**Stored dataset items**

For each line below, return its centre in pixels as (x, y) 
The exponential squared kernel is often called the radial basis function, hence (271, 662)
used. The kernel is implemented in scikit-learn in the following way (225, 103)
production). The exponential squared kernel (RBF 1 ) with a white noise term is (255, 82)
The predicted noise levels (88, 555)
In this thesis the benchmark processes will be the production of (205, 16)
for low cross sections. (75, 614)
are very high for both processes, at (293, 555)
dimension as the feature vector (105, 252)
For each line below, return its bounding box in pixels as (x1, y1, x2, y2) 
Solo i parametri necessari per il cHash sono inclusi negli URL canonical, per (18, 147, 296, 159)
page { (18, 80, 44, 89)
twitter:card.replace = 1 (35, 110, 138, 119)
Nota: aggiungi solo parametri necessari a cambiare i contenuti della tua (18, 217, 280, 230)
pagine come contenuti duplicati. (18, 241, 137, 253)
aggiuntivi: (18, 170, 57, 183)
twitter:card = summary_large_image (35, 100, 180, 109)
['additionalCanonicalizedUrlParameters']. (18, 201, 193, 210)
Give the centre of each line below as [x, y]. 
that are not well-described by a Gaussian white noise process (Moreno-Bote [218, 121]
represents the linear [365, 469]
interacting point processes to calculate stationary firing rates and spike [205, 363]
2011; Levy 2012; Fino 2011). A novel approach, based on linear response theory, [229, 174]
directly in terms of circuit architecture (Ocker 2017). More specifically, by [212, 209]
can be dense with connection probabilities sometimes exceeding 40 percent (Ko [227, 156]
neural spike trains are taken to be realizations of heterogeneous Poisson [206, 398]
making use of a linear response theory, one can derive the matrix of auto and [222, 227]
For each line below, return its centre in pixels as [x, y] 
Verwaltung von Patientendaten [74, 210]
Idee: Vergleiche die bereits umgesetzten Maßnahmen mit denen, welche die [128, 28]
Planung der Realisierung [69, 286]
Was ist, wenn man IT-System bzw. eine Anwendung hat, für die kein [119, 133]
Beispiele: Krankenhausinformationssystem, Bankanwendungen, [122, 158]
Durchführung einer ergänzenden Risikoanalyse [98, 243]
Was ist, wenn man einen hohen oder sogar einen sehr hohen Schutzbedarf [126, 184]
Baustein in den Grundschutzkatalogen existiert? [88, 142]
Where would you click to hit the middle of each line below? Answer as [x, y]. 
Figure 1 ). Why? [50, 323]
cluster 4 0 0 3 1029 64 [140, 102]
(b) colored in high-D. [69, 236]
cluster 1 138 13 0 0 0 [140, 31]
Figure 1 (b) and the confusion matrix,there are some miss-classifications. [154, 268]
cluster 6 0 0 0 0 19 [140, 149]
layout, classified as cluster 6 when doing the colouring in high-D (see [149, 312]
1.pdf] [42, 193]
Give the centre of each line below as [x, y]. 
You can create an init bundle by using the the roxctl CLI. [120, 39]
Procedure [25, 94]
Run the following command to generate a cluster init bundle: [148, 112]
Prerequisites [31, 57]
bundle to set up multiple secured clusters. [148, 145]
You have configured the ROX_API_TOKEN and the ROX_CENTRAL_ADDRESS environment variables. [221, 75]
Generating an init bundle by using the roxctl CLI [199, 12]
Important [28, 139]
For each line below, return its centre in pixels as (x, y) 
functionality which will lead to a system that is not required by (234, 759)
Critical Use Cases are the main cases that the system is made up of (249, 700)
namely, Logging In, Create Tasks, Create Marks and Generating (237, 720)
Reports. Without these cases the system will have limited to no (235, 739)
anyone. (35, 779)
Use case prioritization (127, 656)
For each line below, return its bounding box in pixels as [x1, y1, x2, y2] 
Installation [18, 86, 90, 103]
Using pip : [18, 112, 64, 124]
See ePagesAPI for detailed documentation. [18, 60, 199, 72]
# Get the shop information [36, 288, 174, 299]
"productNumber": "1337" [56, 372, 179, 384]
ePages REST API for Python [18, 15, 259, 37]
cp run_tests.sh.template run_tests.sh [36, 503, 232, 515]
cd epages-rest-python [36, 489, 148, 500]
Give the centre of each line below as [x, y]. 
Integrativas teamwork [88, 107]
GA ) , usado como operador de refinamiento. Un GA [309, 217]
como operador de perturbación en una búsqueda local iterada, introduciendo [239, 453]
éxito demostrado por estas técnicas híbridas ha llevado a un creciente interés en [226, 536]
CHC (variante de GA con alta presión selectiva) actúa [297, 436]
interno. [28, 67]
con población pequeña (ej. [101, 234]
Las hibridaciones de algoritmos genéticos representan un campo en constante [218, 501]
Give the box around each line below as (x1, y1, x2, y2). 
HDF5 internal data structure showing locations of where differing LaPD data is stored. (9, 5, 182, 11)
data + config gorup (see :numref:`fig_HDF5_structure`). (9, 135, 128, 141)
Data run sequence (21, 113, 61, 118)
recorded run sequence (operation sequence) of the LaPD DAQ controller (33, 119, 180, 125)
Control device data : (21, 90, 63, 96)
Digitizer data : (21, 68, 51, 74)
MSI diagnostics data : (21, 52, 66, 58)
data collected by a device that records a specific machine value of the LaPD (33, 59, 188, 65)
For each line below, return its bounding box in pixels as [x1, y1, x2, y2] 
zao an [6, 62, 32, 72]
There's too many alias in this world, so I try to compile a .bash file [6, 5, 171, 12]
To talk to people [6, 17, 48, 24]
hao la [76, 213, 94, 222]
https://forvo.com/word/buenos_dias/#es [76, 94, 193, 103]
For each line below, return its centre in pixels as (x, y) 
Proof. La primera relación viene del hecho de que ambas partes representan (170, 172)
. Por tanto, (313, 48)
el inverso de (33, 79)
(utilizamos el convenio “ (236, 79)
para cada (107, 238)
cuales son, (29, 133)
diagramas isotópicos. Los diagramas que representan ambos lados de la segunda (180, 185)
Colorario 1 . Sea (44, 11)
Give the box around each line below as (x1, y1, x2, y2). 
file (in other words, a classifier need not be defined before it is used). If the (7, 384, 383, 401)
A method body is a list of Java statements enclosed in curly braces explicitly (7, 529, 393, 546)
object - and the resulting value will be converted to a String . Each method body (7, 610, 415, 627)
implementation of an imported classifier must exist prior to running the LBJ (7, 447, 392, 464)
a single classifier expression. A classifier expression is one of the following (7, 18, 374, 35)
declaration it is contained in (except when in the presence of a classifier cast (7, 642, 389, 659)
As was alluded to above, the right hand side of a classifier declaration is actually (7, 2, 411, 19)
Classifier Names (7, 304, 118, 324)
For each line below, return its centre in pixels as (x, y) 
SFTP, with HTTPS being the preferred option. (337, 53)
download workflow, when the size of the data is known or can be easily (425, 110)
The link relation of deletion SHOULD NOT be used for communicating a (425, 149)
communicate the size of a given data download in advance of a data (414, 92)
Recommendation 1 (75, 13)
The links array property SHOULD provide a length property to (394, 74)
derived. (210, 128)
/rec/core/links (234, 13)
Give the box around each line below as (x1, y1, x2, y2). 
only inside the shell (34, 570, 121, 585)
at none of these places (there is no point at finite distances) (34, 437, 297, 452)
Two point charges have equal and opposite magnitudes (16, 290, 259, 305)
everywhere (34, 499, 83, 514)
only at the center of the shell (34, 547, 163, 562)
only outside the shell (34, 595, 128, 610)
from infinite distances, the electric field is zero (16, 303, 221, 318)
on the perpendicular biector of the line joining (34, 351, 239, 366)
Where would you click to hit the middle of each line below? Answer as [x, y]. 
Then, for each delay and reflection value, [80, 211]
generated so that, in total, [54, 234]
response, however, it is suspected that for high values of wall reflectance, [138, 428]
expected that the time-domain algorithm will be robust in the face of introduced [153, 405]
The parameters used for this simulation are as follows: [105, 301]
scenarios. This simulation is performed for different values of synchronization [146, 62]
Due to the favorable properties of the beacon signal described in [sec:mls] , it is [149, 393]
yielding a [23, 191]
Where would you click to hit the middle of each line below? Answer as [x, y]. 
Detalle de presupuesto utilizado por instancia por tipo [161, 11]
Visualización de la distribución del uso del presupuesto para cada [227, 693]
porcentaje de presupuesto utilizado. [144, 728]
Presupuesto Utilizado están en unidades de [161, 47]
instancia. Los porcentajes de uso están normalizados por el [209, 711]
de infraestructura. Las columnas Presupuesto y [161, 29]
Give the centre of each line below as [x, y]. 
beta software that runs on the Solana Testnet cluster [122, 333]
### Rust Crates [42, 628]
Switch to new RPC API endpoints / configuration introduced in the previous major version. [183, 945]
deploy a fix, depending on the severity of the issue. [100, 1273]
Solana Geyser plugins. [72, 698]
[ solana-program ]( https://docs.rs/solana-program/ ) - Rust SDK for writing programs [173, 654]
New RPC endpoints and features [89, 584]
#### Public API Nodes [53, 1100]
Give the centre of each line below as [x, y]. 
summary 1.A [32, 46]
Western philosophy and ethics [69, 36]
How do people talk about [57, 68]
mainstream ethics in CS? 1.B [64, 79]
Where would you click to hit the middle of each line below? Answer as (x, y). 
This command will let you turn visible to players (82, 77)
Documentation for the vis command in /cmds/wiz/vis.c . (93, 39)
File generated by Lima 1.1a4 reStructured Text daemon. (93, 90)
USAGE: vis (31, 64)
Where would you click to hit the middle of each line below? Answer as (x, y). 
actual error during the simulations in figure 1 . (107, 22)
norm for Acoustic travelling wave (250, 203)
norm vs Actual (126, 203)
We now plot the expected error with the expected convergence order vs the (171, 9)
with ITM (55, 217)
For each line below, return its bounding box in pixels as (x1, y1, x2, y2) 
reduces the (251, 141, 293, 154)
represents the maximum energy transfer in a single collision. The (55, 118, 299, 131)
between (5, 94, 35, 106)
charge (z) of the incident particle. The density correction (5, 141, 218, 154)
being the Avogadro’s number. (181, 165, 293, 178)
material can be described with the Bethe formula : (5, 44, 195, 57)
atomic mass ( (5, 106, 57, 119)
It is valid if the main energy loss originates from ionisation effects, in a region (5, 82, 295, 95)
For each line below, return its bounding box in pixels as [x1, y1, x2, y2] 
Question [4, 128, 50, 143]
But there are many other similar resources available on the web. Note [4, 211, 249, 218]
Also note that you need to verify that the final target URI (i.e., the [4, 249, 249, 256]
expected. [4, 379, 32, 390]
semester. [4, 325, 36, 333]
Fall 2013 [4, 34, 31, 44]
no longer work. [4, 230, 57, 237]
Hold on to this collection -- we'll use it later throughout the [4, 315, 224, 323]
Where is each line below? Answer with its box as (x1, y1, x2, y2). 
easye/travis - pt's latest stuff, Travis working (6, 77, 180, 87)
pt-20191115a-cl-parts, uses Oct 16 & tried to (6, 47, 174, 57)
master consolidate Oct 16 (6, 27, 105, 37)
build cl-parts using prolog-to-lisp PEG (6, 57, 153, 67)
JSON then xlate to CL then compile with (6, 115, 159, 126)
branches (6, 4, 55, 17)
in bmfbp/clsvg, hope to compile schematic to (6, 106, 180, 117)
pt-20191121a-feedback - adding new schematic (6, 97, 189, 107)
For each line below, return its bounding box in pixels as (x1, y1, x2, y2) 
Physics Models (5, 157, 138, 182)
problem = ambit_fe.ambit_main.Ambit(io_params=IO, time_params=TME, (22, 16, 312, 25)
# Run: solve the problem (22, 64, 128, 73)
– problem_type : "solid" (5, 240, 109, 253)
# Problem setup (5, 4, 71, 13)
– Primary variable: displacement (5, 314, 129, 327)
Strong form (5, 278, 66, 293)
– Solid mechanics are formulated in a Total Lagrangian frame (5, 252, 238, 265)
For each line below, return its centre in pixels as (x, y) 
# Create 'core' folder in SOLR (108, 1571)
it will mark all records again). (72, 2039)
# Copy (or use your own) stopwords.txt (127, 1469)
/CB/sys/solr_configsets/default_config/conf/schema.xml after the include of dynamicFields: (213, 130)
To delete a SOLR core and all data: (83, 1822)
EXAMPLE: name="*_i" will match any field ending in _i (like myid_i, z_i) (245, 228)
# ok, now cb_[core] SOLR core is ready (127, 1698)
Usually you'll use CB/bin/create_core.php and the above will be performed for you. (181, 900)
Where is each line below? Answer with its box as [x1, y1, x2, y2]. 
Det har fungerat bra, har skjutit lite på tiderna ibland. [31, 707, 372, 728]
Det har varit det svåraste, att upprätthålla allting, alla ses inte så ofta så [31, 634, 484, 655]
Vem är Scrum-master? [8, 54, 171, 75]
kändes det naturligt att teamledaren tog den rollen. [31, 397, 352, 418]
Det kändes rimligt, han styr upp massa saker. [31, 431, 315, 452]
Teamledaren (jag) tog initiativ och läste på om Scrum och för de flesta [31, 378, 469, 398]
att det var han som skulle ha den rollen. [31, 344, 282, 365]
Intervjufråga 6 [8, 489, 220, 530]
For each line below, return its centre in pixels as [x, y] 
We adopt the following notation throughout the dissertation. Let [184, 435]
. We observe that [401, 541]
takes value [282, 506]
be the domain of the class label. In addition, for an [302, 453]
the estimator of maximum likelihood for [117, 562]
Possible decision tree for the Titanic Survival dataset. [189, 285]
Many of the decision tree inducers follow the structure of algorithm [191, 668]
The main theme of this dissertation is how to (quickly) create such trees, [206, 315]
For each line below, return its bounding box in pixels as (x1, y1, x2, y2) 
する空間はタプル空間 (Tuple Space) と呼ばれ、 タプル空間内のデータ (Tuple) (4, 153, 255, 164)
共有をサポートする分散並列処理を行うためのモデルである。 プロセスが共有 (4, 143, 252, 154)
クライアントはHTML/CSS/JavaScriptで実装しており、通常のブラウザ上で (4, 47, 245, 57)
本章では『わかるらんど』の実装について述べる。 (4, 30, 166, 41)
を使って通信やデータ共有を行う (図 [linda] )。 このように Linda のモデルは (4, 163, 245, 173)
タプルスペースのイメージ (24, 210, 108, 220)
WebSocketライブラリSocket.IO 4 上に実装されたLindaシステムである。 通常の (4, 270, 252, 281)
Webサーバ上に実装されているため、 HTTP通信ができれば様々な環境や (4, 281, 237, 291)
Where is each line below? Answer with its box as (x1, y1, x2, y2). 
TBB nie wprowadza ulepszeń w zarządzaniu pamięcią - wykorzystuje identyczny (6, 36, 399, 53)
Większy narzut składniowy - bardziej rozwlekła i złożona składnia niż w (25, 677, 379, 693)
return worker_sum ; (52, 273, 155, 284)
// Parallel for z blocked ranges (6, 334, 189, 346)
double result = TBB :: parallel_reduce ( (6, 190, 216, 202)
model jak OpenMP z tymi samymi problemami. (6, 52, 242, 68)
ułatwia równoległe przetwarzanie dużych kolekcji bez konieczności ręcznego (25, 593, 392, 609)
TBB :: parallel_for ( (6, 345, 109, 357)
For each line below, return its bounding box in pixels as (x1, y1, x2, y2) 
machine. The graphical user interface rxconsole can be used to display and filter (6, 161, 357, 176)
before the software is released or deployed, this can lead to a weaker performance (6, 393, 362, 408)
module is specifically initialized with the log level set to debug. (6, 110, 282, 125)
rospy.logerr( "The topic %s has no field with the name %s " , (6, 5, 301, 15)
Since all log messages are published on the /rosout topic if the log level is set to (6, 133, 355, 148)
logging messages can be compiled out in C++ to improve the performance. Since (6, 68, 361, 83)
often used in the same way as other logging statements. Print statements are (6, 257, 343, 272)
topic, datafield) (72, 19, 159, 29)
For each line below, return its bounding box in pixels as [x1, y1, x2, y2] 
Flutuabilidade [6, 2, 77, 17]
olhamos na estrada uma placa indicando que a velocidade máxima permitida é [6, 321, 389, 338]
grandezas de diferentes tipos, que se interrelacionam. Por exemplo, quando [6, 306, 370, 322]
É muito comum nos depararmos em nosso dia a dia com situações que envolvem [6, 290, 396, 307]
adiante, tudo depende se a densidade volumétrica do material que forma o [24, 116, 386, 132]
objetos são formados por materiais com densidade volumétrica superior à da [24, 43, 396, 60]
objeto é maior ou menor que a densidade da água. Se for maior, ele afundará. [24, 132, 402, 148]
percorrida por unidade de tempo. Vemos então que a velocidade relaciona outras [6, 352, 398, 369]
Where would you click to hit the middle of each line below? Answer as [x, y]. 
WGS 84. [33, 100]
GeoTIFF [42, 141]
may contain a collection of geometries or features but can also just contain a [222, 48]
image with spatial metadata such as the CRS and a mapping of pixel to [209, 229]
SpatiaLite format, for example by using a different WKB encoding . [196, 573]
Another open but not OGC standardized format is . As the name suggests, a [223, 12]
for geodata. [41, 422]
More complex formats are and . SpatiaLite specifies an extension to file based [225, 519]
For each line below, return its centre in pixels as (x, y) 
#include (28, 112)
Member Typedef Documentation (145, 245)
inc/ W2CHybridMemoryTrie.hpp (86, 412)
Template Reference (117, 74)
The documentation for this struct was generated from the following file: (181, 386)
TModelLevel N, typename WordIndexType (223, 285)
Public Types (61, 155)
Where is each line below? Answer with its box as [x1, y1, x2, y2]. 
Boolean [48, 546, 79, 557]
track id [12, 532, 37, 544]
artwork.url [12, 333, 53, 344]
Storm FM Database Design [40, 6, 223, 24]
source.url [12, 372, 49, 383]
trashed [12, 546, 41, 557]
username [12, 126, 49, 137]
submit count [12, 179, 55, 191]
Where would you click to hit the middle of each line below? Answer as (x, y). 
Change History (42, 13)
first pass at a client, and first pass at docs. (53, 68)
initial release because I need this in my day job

**PROMPT**
The required answer is the exact run of lines above starting at the line with "Template Reference (117, 74)" and ending at the line with "username [12, 126, 49, 137]", with both ends present.

**SOLUTION**
Template Reference (117, 74)
The documentation for this struct was generated from the following file: (181, 386)
TModelLevel N, typename WordIndexType (223, 285)
Public Types (61, 155)
Where is each line below? Answer with its box as [x1, y1, x2, y2]. 
Boolean [48, 546, 79, 557]
track id [12, 532, 37, 544]
artwork.url [12, 333, 53, 344]
Storm FM Database Design [40, 6, 223, 24]
source.url [12, 372, 49, 383]
trashed [12, 546, 41, 557]
username [12, 126, 49, 137]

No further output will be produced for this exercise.